[[ RECORDS FOR THE EXERCISE open ]]

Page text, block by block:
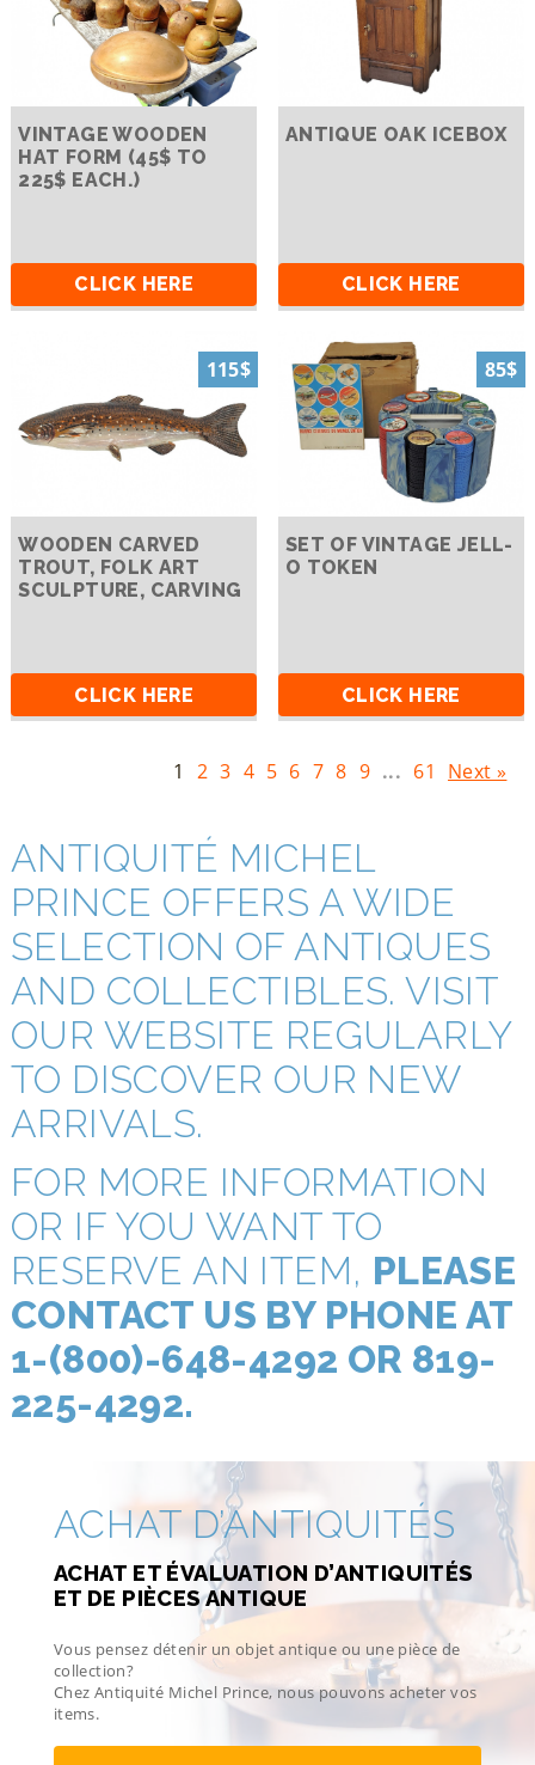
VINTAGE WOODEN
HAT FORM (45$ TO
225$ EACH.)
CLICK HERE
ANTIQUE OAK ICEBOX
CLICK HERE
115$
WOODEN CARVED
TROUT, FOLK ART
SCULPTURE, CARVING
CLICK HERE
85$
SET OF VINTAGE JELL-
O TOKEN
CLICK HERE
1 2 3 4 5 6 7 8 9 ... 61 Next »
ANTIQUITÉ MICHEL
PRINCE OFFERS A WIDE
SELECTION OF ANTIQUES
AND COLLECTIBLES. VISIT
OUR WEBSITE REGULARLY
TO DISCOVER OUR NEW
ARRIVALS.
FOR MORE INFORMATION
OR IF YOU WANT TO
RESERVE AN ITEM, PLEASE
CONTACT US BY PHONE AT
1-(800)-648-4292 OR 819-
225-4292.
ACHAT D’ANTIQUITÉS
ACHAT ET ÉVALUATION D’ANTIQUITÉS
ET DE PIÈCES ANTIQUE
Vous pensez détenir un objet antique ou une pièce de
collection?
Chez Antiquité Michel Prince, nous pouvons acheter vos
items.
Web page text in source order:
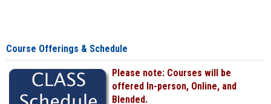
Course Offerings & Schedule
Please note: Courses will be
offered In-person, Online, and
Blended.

[[ RECORDS FOR THE EXERCISE closed ]]
[[ RECORDS FOR THE EXERCISE open ]]

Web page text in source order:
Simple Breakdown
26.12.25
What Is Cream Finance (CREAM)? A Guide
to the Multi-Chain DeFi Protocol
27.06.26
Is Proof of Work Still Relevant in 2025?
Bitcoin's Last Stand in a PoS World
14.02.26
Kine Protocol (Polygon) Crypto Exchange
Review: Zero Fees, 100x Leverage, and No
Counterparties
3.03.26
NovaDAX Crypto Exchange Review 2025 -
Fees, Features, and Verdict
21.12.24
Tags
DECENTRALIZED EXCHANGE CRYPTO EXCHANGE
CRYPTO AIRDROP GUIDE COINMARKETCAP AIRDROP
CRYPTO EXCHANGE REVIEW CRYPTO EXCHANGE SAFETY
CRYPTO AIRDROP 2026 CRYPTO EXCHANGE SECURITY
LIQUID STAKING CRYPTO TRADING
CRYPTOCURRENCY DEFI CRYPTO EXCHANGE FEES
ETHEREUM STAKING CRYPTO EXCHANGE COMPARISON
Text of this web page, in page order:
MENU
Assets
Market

[[ RECORDS FOR THE EXERCISE closed ]]

- WHAT NEEDS TO BE DONE: Every line of the records above where the string "ANTIQUITÉS" is found should be copied.

- SOLUTION BELOW:
ACHAT D’ANTIQUITÉS
ACHAT ET ÉVALUATION D’ANTIQUITÉS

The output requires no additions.